Her eyes, though. Those hadn’t changed. Black as her hair, gleaming with wicked intelligence, cold, cruel, calculating. Predatory. Seductive. Those eyes could fix on you and make you squirm, no matter who you were. Even her father was a little afraid of Gina, I think, and that was saying something. I’d once watched Vitaly slit a man’s throat with a steak knife and then go back to eating.

She stood at the foot of the bed, one arm wrapped around her waist, the other hand at her mouth, touching two fingers to her lips in a thoughtful posture. Her hip was popped out, knee drawn up. Gina never merely sat or stood or lay; she posed. She was always, always aware of how she looked, how she was seen.

“Val. My god, Val. Age looks good on you.” Her voice was a little deeper, a little smoother, and she spoke in very lightly accented English.

“You too, Gina.”

“It’s good to see you, I must say.”

“I can’t say I agree there, actually.” I tugged my hand against the bond. “Let me go. Let me go now, and we can forget this happened. This doesn’t have to be a big deal.”

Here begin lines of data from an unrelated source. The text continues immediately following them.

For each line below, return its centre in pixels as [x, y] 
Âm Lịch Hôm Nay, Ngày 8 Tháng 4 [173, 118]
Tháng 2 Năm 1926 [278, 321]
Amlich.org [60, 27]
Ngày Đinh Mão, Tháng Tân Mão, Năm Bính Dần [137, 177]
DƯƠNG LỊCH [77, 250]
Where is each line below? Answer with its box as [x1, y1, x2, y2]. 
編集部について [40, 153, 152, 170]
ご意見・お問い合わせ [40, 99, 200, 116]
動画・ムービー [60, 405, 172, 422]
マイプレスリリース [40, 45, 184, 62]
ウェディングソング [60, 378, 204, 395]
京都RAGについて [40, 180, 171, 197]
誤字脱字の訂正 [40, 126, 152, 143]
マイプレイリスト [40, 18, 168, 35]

She grinned, the curve of her lips reminding me somehow of a viper eying a hapless mouse. “Oh, no. Oh, no, no, no. I don’t think you understand, dear Val. You don’t understand at all.”

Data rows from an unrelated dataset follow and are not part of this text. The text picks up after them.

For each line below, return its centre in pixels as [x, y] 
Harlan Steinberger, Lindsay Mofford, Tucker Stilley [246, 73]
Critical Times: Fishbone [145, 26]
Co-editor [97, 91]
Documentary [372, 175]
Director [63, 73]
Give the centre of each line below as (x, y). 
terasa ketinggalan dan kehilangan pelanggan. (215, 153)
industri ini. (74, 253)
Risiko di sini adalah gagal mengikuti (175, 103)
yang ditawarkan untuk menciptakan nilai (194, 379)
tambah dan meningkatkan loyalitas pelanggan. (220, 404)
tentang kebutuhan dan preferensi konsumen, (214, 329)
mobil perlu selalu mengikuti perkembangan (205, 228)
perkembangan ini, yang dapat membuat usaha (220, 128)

“What, Gina? What do I not understand?”

“This.” She waved at me, the bonds, and the bed. “This situation.”

I had to dispel my trepidation. Gina had been capable of damn near anything fifteen years ago. Something told me she was even more dangerous and unpredictable now.

“So, help me understand. Why am I here? Why am I handcuffed to the bed?”

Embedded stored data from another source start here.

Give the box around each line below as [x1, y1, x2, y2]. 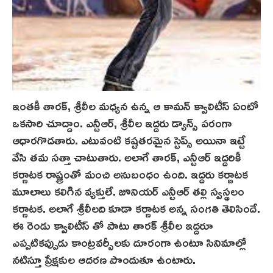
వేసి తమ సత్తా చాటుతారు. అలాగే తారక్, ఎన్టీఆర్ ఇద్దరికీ [12, 145, 241, 169]
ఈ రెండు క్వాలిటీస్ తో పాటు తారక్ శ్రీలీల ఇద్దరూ [12, 213, 213, 237]
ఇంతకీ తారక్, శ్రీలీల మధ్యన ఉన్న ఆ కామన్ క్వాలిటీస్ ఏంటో [12, 94, 258, 118]
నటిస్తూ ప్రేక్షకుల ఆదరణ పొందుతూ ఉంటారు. [12, 247, 196, 271]
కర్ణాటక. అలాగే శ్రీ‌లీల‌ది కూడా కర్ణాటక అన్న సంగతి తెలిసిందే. [12, 196, 260, 220]
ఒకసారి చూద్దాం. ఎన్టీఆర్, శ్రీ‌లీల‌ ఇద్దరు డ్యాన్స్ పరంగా [12, 111, 232, 135]
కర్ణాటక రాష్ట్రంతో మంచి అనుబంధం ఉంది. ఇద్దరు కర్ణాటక [12, 162, 248, 186]
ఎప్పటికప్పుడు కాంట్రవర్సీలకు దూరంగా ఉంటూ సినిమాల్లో [12, 230, 246, 254]

“You used to like playing these games with me, Val. Don’t you remember that night? You must remember. Cyprus? Yes, it was Cyprus. The Four Seasons. You were meeting…who was it? Uri? Uri Domashev. You got such a good deal that night. I think you must remember this—in fact, I know you do. You never forget things. You made the deal with Uri. You fleeced him, scalped him dry, and he knew it, and he couldn’t do a fucking thing about it. I was very proud of you that night. And I showed you. I let you tie my hands to the balcony, and you fucked me from behind until I screamed so loud people complained, but of course everyone knows you don’t tell me what to do, so they couldn’t make us be quiet. You let me tie you up that night, too. Remember? I used your shoelaces. That was a good night.” She bit her lower lip and wiggled her eyebrows. “Tell me you remember, Val.”

I remembered. Oh, Jesus, I remembered. You didn’t forget someone like Gina. “Of course I remember. But Gina, that was fifteen years ago. Things have changed.” I tried to keep my voice low, tried to stay calm. “A lot has changed. You tried to have me killed, if you’ll remember. And now you kidnap me? Come on. Untie me and let me go.”

“Oh, no. I don’t think so. You’re not remembering right.” She moved around the bed to stand beside me. “I didn’t try to have you killed, silly. That was Papa. He felt you’d outlived your usefulness, plus there was the fact that you were abandoning me….he wasn’t happy. And I even tried to talk him out of it.”